The gap between necessary bridge repairs and available funding remains one of the most pressing infrastructure policy challenges in the United States. The ARTBA estimates that at the current pace of work, eliminating the backlog of structurally deficient bridges alone would take half a century. When factoring in the broader set of bridges needing functional upgrades or capacity improvements, the timeline expands further. Federal programs such as the Bridge Formula Program and competitive grant programs like the Infrastructure for Rebuilding America grants provide funding, but states must also commit matching resources and prioritize projects effectively.

Innovative delivery methods such as design-build and progressive design-build are helping agencies accelerate project timelines.

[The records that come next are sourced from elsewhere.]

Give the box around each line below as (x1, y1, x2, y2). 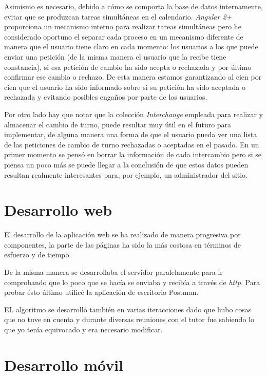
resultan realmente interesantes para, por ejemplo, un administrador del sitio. (4, 169, 247, 180)
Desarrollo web (4, 199, 112, 220)
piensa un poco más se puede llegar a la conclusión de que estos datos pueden (4, 159, 249, 170)
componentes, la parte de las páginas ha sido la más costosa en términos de (4, 239, 241, 250)
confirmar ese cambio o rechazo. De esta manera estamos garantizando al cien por (4, 71, 262, 82)
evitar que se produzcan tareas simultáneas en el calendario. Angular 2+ (4, 11, 232, 22)
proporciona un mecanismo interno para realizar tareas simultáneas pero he (4, 21, 241, 32)
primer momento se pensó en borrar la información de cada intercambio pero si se (4, 149, 262, 160)

Advanced materials such as ultra-high-performance concrete, fiber-reinforced polymer wraps, and corrosion-resistant alloys are extending bridge service lives and reducing lifecycle costs. Digital tools including bridge management systems, drone inspections, and building information modeling are improving the accuracy of condition assessments and the efficiency of repair designs. The engineering community continues to refine best practices for tower and cable systems on major crossings. Reference materials on towers of suspension and cable stayed bridges offer detailed design guidance for engineers planning replacements or major rehabilitations of signature bridges across the country.

Addressing Americas bridge infrastructure gap requires sustained commitment at all levels of government, innovative engineering solutions, and public awareness of the scale of the challenge. The data from the ARTBA report makes one thing clear: while progress is being made, the pace of improvement must accelerate to prevent a widening gap between infrastructure needs and available capacity. Every bridge that receives timely repair extends the safety and reliability of the transportation network that connects communities, supports commerce, and enables daily life across the nation.